What needs to be done: The span to repeat in the listing below runs from the line containing "(5) a statement" to the line containing "person authorized to", inclusive. Repeat it exactly, and only it.

Data to process:
----

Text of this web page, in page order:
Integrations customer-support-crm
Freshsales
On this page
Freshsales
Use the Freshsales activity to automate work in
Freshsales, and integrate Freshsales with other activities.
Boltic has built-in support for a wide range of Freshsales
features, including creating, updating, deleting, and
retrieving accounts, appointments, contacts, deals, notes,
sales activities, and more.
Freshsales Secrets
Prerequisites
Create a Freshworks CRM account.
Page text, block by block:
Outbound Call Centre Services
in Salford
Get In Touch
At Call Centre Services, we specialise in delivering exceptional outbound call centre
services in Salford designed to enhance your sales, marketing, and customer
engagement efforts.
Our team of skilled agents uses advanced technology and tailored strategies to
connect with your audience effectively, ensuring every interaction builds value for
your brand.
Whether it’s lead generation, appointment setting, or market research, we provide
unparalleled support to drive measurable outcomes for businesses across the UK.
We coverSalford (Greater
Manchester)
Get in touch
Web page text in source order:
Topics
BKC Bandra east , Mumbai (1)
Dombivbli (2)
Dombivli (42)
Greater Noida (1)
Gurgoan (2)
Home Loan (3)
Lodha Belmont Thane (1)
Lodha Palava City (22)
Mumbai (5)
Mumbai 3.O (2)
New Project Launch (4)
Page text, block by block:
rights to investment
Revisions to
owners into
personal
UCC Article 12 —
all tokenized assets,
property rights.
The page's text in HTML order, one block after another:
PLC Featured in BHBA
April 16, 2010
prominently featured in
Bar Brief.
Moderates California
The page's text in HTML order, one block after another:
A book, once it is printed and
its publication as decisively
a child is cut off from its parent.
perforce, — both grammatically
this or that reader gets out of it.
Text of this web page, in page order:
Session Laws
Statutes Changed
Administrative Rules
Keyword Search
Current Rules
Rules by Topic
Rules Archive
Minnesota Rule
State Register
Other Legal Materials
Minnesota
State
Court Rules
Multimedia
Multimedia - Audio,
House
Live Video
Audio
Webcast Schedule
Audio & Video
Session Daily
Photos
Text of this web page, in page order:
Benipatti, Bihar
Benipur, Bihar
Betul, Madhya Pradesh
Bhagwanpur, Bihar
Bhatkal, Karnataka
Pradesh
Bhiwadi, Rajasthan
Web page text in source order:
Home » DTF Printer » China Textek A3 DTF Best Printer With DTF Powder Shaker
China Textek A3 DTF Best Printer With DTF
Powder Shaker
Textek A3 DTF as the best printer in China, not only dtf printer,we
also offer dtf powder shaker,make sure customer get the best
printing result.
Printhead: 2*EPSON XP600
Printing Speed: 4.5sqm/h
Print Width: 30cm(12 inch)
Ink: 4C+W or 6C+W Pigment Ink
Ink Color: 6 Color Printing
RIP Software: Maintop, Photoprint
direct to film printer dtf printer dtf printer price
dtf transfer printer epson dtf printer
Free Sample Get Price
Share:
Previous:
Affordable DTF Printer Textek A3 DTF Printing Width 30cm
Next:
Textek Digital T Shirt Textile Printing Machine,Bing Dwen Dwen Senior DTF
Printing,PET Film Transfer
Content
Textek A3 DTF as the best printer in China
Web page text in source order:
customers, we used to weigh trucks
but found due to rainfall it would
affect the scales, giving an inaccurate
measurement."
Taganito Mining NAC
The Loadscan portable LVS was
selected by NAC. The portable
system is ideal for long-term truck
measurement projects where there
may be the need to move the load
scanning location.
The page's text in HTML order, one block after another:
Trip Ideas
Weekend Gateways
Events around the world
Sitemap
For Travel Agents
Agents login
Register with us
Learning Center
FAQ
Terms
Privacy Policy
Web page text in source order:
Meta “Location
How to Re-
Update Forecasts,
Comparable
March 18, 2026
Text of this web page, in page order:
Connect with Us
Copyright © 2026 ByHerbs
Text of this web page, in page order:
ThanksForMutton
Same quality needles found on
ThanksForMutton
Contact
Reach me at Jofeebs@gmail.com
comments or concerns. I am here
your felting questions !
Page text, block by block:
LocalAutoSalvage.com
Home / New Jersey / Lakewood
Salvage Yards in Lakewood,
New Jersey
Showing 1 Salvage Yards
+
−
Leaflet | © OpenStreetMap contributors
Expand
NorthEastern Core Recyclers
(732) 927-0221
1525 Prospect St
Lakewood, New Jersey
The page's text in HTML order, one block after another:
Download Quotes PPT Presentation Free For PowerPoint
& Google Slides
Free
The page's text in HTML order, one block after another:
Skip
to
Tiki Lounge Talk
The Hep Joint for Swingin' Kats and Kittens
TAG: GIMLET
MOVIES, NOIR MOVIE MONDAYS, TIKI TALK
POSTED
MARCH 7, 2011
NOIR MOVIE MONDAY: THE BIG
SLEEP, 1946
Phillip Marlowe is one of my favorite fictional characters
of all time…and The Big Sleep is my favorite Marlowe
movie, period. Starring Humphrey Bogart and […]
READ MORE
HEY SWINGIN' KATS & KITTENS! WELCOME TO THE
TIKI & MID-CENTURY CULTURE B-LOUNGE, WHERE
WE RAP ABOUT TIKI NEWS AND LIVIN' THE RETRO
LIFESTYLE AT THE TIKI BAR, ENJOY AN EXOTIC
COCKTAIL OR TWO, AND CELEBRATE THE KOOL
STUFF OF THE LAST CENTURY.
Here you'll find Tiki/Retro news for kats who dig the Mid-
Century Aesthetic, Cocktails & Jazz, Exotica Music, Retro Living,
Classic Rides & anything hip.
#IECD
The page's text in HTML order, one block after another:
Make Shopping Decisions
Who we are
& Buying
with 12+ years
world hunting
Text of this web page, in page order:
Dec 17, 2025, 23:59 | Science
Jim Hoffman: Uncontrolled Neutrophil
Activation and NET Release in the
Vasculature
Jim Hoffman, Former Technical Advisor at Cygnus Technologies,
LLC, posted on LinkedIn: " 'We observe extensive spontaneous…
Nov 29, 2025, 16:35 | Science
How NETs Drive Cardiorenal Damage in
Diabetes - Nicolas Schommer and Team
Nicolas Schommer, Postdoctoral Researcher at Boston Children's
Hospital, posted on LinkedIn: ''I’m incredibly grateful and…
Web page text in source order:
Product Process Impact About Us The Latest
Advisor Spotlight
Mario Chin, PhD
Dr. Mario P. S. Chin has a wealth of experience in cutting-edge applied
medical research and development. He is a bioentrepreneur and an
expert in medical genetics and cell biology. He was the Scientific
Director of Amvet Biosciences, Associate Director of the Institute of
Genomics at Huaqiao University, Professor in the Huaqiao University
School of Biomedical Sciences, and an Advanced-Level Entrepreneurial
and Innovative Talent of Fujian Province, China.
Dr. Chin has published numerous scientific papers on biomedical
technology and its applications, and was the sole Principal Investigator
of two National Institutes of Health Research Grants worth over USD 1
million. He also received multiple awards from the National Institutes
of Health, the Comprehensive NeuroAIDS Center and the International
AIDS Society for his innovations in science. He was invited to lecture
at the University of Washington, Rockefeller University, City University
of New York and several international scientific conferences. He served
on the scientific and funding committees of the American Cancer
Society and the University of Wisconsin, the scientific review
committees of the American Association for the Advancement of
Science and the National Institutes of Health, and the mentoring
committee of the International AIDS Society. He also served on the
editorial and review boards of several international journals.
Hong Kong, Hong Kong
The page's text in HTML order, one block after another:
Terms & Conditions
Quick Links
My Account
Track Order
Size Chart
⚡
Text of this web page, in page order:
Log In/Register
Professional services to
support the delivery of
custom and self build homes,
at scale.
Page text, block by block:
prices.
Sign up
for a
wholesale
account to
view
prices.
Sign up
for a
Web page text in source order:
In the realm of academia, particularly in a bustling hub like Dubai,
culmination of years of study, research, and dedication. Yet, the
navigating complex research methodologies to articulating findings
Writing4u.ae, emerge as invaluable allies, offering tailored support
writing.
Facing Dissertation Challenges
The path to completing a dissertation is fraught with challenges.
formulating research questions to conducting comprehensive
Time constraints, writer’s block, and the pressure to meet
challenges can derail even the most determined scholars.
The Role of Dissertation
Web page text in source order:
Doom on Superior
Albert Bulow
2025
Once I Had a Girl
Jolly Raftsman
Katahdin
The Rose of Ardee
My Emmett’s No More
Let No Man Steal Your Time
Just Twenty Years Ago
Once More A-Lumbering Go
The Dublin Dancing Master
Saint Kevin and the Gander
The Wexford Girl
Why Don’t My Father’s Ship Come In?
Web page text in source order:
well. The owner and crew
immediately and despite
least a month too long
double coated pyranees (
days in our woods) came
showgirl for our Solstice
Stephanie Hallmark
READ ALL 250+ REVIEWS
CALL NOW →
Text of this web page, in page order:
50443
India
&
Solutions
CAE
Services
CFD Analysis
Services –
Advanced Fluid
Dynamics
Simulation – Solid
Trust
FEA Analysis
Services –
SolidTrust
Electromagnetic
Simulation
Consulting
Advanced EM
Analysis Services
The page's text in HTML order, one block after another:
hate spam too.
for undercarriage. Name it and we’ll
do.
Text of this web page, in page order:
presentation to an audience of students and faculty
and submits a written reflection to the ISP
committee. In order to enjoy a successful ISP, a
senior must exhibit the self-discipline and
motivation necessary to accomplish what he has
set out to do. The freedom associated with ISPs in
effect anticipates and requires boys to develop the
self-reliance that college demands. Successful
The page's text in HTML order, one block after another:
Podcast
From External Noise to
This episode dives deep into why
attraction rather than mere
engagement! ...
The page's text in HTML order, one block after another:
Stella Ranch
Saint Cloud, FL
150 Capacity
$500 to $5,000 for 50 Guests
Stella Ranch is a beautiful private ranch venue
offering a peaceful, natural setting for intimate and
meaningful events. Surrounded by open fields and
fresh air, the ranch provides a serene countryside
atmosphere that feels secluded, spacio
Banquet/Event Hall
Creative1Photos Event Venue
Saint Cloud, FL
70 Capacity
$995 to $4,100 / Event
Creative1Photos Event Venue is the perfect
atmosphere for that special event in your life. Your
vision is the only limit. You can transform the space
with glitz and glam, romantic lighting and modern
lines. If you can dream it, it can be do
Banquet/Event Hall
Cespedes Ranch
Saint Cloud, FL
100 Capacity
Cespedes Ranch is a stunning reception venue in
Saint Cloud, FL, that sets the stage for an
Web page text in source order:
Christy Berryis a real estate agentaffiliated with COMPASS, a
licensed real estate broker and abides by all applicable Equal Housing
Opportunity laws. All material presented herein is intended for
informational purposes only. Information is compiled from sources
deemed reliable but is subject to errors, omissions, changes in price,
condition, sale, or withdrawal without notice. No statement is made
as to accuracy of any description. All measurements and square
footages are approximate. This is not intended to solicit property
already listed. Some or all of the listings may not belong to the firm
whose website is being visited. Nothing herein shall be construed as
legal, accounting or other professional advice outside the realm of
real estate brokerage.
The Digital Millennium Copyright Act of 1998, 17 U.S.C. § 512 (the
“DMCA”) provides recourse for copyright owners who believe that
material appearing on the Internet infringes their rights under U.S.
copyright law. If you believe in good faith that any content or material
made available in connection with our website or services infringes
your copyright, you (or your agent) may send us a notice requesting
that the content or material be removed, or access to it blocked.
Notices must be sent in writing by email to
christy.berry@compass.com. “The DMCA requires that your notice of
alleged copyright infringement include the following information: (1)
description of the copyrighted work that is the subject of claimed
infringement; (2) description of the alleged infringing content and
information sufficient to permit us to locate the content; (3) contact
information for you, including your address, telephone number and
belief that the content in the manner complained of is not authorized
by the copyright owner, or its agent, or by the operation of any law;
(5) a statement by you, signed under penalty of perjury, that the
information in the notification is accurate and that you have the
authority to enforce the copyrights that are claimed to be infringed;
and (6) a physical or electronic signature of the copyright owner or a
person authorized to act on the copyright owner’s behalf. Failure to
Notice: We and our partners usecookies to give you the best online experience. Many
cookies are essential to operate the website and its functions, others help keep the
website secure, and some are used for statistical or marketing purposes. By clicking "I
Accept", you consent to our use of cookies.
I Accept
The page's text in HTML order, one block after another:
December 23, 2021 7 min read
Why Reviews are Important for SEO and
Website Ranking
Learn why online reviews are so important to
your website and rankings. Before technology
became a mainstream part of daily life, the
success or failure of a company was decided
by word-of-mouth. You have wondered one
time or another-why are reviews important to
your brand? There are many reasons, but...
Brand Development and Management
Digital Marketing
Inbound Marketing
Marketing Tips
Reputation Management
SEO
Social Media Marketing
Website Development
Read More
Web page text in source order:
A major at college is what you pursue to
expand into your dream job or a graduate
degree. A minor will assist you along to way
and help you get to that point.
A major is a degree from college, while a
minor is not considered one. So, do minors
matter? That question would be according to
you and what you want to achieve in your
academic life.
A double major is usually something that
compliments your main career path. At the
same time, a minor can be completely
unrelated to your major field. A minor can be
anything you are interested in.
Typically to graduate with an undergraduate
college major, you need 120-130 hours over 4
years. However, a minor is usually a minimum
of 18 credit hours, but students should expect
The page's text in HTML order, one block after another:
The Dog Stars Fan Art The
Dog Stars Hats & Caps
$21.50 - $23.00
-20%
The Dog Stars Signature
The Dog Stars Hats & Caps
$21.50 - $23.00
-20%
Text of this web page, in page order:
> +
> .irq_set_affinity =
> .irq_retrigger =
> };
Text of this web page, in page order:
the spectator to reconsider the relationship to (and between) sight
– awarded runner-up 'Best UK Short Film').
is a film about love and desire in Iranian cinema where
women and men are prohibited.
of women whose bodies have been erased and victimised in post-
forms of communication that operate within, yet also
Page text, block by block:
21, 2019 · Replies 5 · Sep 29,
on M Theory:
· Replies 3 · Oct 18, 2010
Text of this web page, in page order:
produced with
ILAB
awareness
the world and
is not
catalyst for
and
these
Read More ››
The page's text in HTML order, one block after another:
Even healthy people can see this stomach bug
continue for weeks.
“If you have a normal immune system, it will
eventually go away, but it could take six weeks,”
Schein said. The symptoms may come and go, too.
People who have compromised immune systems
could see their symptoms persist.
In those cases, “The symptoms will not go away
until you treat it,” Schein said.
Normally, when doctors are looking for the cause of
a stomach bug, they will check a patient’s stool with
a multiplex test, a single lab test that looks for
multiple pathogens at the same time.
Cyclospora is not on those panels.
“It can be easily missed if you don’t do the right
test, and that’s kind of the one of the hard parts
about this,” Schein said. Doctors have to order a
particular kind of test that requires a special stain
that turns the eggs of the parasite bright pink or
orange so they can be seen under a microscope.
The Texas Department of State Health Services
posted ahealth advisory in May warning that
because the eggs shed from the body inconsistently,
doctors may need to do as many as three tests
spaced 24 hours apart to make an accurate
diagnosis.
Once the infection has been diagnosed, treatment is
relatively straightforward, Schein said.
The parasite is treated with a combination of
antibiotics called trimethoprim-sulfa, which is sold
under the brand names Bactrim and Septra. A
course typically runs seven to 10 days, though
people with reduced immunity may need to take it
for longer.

----

Response area:
(5) a statement by you, signed under penalty of perjury, that the
information in the notification is accurate and that you have the
authority to enforce the copyrights that are claimed to be infringed;
and (6) a physical or electronic signature of the copyright owner or a
person authorized to act on the copyright owner’s behalf. Failure to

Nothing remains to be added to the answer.